Kolaborasi dengan Mitra Eksternal dan Media
Lokal
Branding kegiatan
sekolah akan memperoleh daya jangkau dan kredibilitas yang lebih tinggi apabila
didukung oleh kerja sama dengan pihak eksternal,
seperti media lokal, tokoh masyarakat, alumni berprestasi, serta lembaga
pemerintah atau swasta. Kehadiran media dalam kegiatan sekolah, misalnya, tidak
hanya memperluas publikasi, tetapi juga meningkatkan persepsi profesionalitas
dan kepercayaan masyarakat.
Sebagaimana
dinyatakan oleh Kotler dan Fox, sinergi antara lembaga pendidikan dan komunitas
eksternal akan memperluas jejaring promosi sekaligus memperkuat public
image yang dibangun secara kolektif⁴. Dalam hal ini, pihak sekolah
dapat menjalin kemitraan untuk mengadakan kegiatan bersama, pelatihan
kepemimpinan, atau pengabdian sosial yang membawa dampak luas dan
terdokumentasi secara publik.
6.5.
Konsistensi dan Evaluasi Branding Secara
Berkala
Branding yang
berkelanjutan menuntut adanya konsistensi pesan, visual, dan pengalaman pada
setiap titik interaksi dengan publik. Untuk menjamin efektivitas branding,
sekolah perlu melakukan evaluasi berkala, baik secara
kualitatif (melalui survei kepuasan, observasi, analisis media sosial) maupun
kuantitatif (melalui peningkatan jumlah pendaftar, partisipasi masyarakat, dan
pemberitaan media).
Evaluasi ini akan
menjadi dasar untuk menyempurnakan strategi komunikasi dan program kegiatan,
serta memperkuat elemen-elemen branding yang terbukti efektif. Tanpa evaluasi,
branding berisiko stagnan, tidak relevan, dan kehilangan daya resonansi di
tengah perubahan dinamika sosial.
Footnotes
[1]
David A. Aaker, Building Strong Brands (New York: The Free
Press, 1996), 147–150.
[2]
Michael J. Baker and Susan Hart, The Marketing Book, 7th ed.
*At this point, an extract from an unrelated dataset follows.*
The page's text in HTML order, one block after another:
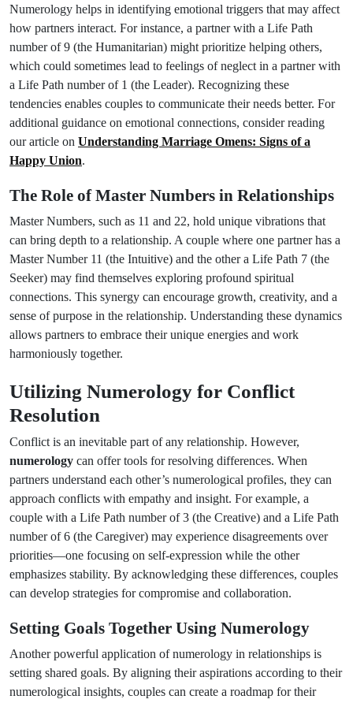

(London: Routledge, 2016), 432–435.
[3]
Alison Hearn, Stephanie R. D. Wildman, and Janet Wasko, “Branding the
Self: The Making of the Prosumer,” The International Journal of
Communication 7 (2013): 627–646.
[4]
Philip Kotler and Karen F. A. Fox, Strategic Marketing for
Educational Institutions, 2nd ed. (Upper Saddle River, NJ: Prentice Hall,
1995), 144–149.
7.
Tantangan dan Solusi dalam Penerapan Public
Speaking dan Branding
Meskipun public
speaking dan branding terbukti memiliki pengaruh signifikan dalam membangun
citra positif institusi pendidikan, implementasi kedua strategi ini di
lingkungan sekolah tidak lepas dari berbagai tantangan. Tantangan tersebut
dapat bersumber dari keterbatasan internal maupun faktor eksternal yang
memengaruhi kesiapan, budaya komunikasi, dan kapasitas manajerial lembaga
pendidikan. Oleh karena itu, dibutuhkan analisis yang cermat serta formulasi
solusi yang kontekstual dan aplikatif.
7.1.
Tantangan Internal: Sumber Daya dan Budaya
Institusi
Salah satu tantangan
utama dalam penerapan public speaking dan branding di sekolah adalah
keterbatasan sumber daya manusia yang terlatih. Tidak semua guru dan siswa
memiliki latar belakang pelatihan komunikasi publik, dan belum tentu semua
sekolah memiliki pembina atau mentor khusus di bidang tersebut. Selain itu,
rendahnya motivasi siswa untuk berbicara di depan umum sering kali disebabkan
oleh faktor psikologis seperti rasa takut, minder, atau kurangnya dukungan dari
lingkungan belajar¹.
Dari sisi branding,
banyak sekolah belum memiliki panduan atau strategi komunikasi yang sistematis.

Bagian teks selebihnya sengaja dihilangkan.